Accurate use of the AR test has been so effective that our need to use ICSI with IVF has been between 35%-45% whereas, the national average for ICSI use is about 65%. Some IVF centers use ICSI in 100% of cases. The unnecessary use of ICSI may lead to a higher rate of complications for the baby. When the male patient has dysfunctional sperm, the only alternative to ICSI is the use of donor sperm.
By using our web-based patient portal, you can see your blood test and semen analysis results as soon as they are released and reviewed by our staff.. You can print the test report in the privacy of your home.
You will need to schedule a physician consultation follow-up to discuss the implications of abnormal results.
We encourage the AR Test for many of our male patients because the standard semen analysis test results yields less in-depth results on the predictive value for egg fertilization. This is the reason why so many IVF centers use ICSI more often than necessary – they simply do not have a reliable way to predict normal fertilization.
If a man has a standard semen analysis with solidly normal results, then the AR Test will likely add little additional predictive value. If we screen everyone with a standard analysis and then add the AR Test, we will actually increase costs for many of our men who are in our clinic because they have not been able to create the baby they desire. After giving our patients all the information available, we allow our patients to decide whether and when to have an AR Test, but establishing normal sperm function early in the evaluation provides a baseline for determining which treatment approaches will be most effective.

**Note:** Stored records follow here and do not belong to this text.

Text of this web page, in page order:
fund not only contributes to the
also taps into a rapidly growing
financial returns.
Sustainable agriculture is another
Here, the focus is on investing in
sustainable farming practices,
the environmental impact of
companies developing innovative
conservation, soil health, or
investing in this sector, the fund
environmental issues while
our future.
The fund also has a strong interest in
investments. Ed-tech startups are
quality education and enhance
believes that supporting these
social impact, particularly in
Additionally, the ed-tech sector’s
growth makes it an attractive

The majority of men with a vasectomy can have more children but they require surgery to reconnect the tubes or IVF with ICSI using sperm from the testicles.
Men who had their vasectomy more than 10 years ago are very likely to have poor quality sperm and require IVF-ICSI even after surgery.

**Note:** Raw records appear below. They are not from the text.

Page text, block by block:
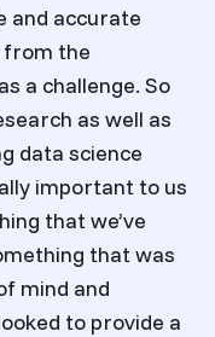
and accurate
from the
a challenge. So
as well as
data science
important to us
that we’ve
that was
mind and
to provide a

Men who have evidence of testicular atrophy (small testes) are also likely to have poor sperm quality.
Vasectomy reversal surgery offers good success rates over time and the possibility of additional children because the man will continue to produce sperm.

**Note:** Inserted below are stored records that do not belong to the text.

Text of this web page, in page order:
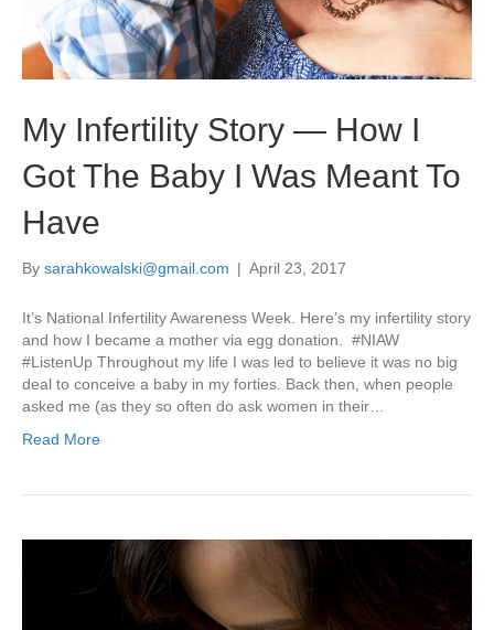
My Infertility Story — How I
Got The Baby I Was Meant To
Have
By sarahkowalski@gmail.com | April 23, 2017
It’s National Infertility Awareness Week. Here’s my infertility story
and how I became a mother via egg donation. #NIAW
#ListenUp Throughout my life I was led to believe it was no big
deal to conceive a baby in my forties. Back then, when people
asked me (as they so often do ask women in their…
Read More

Instead of vasectomy reversal, choosing IVF allows these men to have children because we can aspirate sperm from the testicles under sedation using a needle similar to obtaining a blood sample. We call the technique non-surgical sperm aspiration (NSA). The painless procedure occurs on the day of egg retrieval and is minimally invasive so recovery is virtually immediate.
Men who want only a single child might consider IVF rather reversal surgery followed a second sterilization.
Men who are married to an older woman might also consider IVF because women become less fertile as they age. Conception after surgery can take 6-12 months, which might be a long time if the woman is older than 35.
- Strong family history,
- Developmental issues like undescended testicles
- Medical diseases like diabetes or heart disease
- Past history of cancer drug treatment
- Medications like testosterone replacement or some cardiac drugs
- Recreational drug and alcohol use
- Environmental exposure to chemicals
- Heat such as saunas or hot tubs and occasionally exceptionally hot baths
- Miscellaneous issues like erectile dysfunction
Notice in the following graph that low sperm counts/concentrations are more common in infertile men but fertile men can also have low sperm counts.
If the sperm count is low then the man is more likely to have male infertility. Some fertile men have low counts too.